Crisis del cine venezolano 2015: razones de la debacle

  1. En 2015 no hubo una película que llevara masas a las salas de cine como Papita, Maní, Tostón y, en menor medida, Libertador. La verdad es que ambas películas son excepciones en nuestro cine y no la regla, en cuanto a taquilla se refiere.
  2. La mayoría de las películas estrenadas en 2015 fueron cintas artísticas, sin grandes estrellas, ni con pretensiones de convertirse en blockbusters. De Dauna a Km.72, pasando por Paquete #3, casi todas fueron apuestas artísticas de riesgo, más interesadas en la búsqueda y la exploración de nuevos ámbitos temáticos y la experimentación con el lenguaje que en reventar las taquillas. Hubo acaso un par de excepciones: Hasta que la muerte nos separe y El Malquerido. Ambas, cintas de género, con estrellas reconocidas que, sin abandonar sus búsquedas temáticas y estéticas, buscaron al mismo tiempo su público.
  3. Una porción importante de los 31 estrenos fue cine especializado, películas que usualmente atraen un público limitado y que reciben distribución no masiva: documentales, coproducciones iberoamericanas y cintas no profesionales de bajo prespupuesto. Sin embargo, una de estas cintas de cine no tradicional logró trepar hasta los primeros puestos del ranking de taquilla: Muerte Suspendida.
  4. Entre marzo y abril del 2015 se dio un fenomeno poco usual en nuestro cine: la mayoría de los estrenos de las películas más importantes del año se agolparon en poco menos de mes y medio. Km.72, El infierno de Gaspar Mendoza; Dauna, lo que lleva el río; Hasta que la muerte nos separe, se estrenaron en seguidilla y coincidieron en las salas. Por un lado, esto fragmentó el público usual del cine criollo. Y, por otro lado, el resto del año se quedó sin películas “grandes” que estrenar (salvo por Paquete #3, El Malquerido).
  5. La mayoría de las películas estrenadas fueron censura B y C. Es decir, fueron películas para un público más adulto, que suele ir menos al cine que niños y jóvenes. En cambio, Papita, Maní, Tostón, fue Clase A.
  6. A partir del segundo trimestre del año pasado, las cintas venezolanas comenzaron a ser distribuidas sólo en formato digital, debido a las dificultades para conseguir material virgen 35 mm.
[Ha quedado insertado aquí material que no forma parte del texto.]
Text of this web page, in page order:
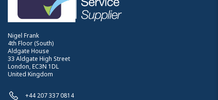
Nigel Frank
4th Floor (South)
Aldgate House
33 Aldgate High Street
London, EC3N 1DL
United Kingdom
+44 207 337 0814

No sólo por el difícil acceso a divisas para importación, sino porque cada día es menor la cantidad de material fílmico que se fabrica (y, por supuesto, cada vez es más costoso), pues la tendencia mundial apunta a la producción, distribución y exhibición digital del cine. Las salas de cine venezolanas que no han hecho la transición al digital, se quedaron sin películas criollas digitales que mostrar.

El cine venezolano y la crisis

Finalmente, la crisis económica esta en la base de la crisis del cine venezolano. En 2015, la crisis económica empezó a asomar sus colmillos y terminó de alejar a los espectadores venezolanos de su cine.
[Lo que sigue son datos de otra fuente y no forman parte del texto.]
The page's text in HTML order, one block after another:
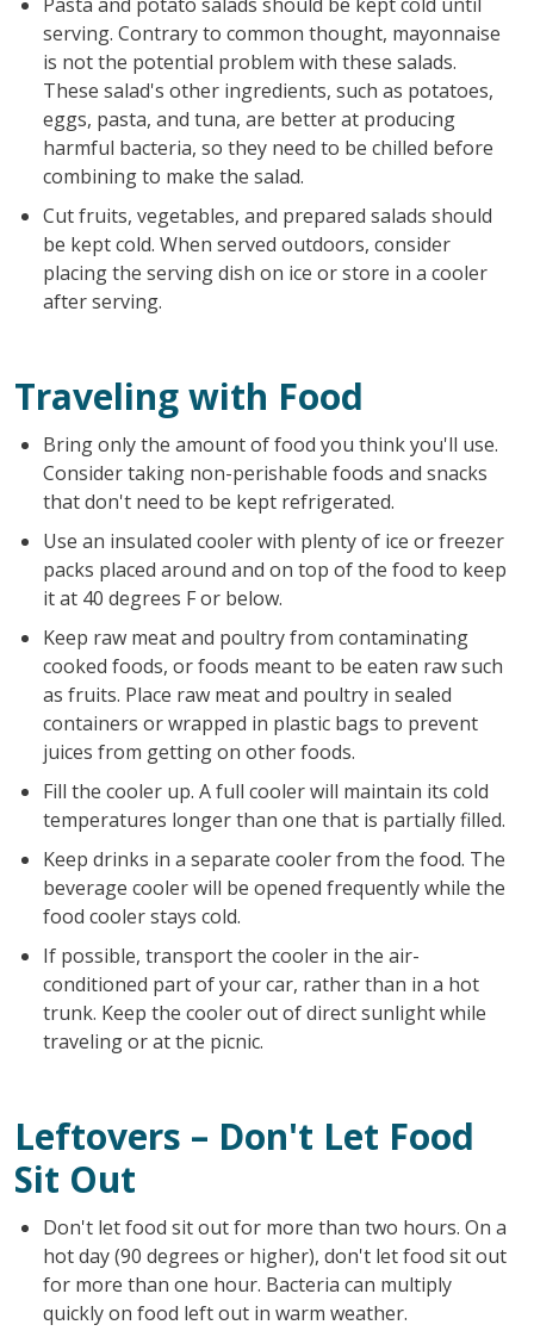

Si bien el cine sigue siendo uno de los entretenimientos más baratos, en 2015 el consumidor venezolano apostó por lo seguro, por tratar de sacarle el máximo rendimiento a su inversión en la salida al cine.
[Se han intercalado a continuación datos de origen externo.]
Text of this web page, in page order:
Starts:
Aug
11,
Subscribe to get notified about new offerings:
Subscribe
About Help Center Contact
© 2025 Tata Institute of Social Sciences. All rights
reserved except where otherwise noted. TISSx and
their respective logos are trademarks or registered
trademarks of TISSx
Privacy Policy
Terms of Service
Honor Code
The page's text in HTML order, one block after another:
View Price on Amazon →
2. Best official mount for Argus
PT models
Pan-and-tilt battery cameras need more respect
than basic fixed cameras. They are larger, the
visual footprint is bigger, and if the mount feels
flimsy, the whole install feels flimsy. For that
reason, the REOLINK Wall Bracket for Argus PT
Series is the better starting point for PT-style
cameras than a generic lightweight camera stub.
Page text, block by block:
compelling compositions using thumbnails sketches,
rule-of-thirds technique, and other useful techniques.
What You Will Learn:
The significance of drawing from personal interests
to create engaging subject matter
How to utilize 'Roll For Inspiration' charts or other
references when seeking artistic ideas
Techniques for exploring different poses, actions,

¿Y cómo se saca el máximo provecho? Escogiendo películas para toda la familia, en especial, para los niños. Esto explica por qué 9 de las 10 películas más taquilleras del año pasado, fueron cintas infantiles, juveniles o para toda la familia:

  1. INTENSA MENTE – 1,860,630.
  2. MINIONS – 1,703,525.
  3. RÁPIDO Y FURIOSO 7 – 1,560,130.
  4. VENGADORES: LA ERA DE ULTRÓN – 1,377,870.
  5. HOTEL TRANSYLVANIA 2 – 1,086,330.
  6. EL MUNDO JURÁSICO – 917,300.
  7. LA CENICIENTA – 835,270.
  8. CINCUENTA SOMBRAS DE GREY – 819,405.
  9. LOS PINGÜINOS DE MADAGASCAR – 730,650.
  10. PIXELS – 728,250.
    (Fuente: ASOINCI, A.C.)

Ahora bien, el 2016, con sus horarios restringidos, sus racionamientos eléctricos y su inflación está siendo un año muy difícil para la industria del entretenimiento en general. Recuerda esto a la hora de hacer el balance de fin de año, del año en curso.